WORK TASK >> Images are not part of the copy; write out the rest of the data exactly as given.

[[ SUPPLIED RECORDS open ]]

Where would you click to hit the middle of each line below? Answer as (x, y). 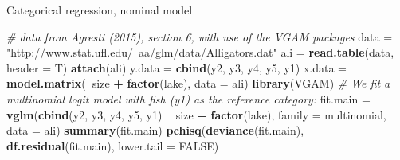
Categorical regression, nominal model (100, 10)
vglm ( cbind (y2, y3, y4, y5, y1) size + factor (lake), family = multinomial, (196, 114)
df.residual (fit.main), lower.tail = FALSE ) (113, 145)
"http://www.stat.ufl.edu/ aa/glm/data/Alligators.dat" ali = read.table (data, (200, 52)
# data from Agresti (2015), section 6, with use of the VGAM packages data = (200, 36)
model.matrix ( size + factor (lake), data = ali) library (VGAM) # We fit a (198, 83)
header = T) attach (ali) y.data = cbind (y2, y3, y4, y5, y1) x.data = (176, 67)
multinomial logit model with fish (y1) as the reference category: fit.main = (188, 98)

[[ SUPPLIED RECORDS closed ]]

ANSWER TO THE PROBLEM >>
Where would you click to hit the middle of each line below? Answer as (x, y). 
Categorical regression, nominal model (100, 10)
vglm ( cbind (y2, y3, y4, y5, y1) size + factor (lake), family = multinomial, (196, 114)
df.residual (fit.main), lower.tail = FALSE ) (113, 145)
"http://www.stat.ufl.edu/ aa/glm/data/Alligators.dat" ali = read.table (data, (200, 52)
# data from Agresti (2015), section 6, with use of the VGAM packages data = (200, 36)
model.matrix ( size + factor (lake), data = ali) library (VGAM) # We fit a (198, 83)
header = T) attach (ali) y.data = cbind (y2, y3, y4, y5, y1) x.data = (176, 67)
multinomial logit model with fish (y1) as the reference category: fit.main = (188, 98)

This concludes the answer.